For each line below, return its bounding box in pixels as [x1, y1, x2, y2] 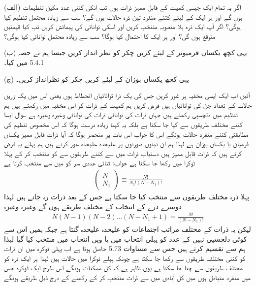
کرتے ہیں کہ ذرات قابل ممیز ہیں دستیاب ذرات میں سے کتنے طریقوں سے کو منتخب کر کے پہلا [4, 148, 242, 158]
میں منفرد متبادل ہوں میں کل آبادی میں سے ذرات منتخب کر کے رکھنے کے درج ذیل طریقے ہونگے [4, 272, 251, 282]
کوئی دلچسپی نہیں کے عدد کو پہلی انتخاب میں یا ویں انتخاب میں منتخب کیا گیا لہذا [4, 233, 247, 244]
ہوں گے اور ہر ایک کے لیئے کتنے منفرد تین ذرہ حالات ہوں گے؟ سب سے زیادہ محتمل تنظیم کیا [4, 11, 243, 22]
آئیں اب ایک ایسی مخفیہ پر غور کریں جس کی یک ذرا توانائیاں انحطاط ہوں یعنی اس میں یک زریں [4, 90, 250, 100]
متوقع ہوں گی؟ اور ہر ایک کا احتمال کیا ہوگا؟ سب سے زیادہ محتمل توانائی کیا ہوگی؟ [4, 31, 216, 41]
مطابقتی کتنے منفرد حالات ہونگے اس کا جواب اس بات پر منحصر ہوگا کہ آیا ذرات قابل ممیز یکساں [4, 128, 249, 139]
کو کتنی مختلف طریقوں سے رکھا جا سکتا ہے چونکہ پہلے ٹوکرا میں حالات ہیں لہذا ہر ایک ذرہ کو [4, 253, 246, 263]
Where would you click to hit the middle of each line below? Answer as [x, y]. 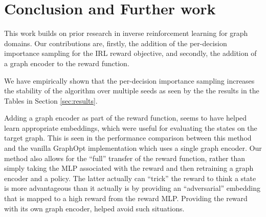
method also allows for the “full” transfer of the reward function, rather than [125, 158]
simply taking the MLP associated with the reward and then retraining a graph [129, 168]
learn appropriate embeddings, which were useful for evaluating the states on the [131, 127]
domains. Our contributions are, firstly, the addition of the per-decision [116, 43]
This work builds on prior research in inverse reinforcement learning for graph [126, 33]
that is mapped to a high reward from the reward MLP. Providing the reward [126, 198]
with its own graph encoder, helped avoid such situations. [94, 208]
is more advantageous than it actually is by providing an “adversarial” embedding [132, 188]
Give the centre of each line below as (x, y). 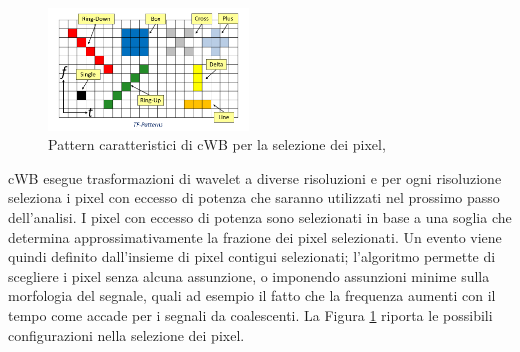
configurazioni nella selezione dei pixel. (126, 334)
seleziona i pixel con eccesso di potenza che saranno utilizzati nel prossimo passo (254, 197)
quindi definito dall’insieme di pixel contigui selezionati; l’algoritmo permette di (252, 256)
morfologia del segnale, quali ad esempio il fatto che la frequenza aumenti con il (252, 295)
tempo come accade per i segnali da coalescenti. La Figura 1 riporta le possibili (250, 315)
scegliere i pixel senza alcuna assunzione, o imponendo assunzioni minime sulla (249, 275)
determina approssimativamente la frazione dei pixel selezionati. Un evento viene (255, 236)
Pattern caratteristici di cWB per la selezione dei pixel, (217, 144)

******

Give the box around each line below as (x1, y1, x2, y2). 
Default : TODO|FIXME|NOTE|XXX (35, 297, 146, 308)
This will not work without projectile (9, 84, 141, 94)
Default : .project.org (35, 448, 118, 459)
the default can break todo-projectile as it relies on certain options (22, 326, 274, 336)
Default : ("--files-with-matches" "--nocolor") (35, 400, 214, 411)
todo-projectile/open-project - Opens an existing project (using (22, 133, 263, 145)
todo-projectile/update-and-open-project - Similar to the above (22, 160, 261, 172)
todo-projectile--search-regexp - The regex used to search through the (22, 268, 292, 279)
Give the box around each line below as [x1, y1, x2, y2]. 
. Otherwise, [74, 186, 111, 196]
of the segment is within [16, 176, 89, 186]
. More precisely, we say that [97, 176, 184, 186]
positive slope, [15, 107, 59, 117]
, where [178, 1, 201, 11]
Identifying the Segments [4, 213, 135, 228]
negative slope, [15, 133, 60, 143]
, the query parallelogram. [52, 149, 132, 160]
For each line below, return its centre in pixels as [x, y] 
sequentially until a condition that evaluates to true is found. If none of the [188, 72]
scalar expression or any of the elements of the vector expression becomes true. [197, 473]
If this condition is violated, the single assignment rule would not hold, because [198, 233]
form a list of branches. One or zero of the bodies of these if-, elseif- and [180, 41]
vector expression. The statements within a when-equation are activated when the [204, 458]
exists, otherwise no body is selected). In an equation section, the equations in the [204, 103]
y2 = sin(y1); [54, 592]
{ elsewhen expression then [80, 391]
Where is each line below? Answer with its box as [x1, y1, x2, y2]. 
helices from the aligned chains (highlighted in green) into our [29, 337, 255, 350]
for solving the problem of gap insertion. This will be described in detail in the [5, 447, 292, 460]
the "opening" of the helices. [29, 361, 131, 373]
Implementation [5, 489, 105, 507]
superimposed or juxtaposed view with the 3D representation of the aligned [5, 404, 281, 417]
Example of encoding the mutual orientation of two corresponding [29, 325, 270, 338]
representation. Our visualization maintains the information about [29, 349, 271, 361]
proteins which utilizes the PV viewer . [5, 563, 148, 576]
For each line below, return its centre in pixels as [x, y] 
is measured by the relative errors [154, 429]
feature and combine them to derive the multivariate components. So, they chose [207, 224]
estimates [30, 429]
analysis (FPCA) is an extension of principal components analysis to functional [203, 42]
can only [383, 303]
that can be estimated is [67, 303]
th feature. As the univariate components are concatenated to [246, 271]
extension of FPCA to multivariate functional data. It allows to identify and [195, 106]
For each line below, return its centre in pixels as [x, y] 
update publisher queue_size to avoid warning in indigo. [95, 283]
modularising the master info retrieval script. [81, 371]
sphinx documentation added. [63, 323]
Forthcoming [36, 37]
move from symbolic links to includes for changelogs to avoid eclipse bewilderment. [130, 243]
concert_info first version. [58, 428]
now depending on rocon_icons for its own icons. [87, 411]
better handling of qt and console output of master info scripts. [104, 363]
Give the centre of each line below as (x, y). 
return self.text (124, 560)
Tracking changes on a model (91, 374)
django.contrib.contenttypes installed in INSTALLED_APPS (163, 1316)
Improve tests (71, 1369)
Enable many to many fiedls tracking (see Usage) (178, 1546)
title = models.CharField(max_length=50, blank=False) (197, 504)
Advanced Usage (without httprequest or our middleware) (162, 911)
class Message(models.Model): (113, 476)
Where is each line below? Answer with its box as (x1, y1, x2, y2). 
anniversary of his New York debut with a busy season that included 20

******

*PROBLEM:*
Report how many lines above include "that". Nothing else.

*RESULT FOR THIS TASK:*
5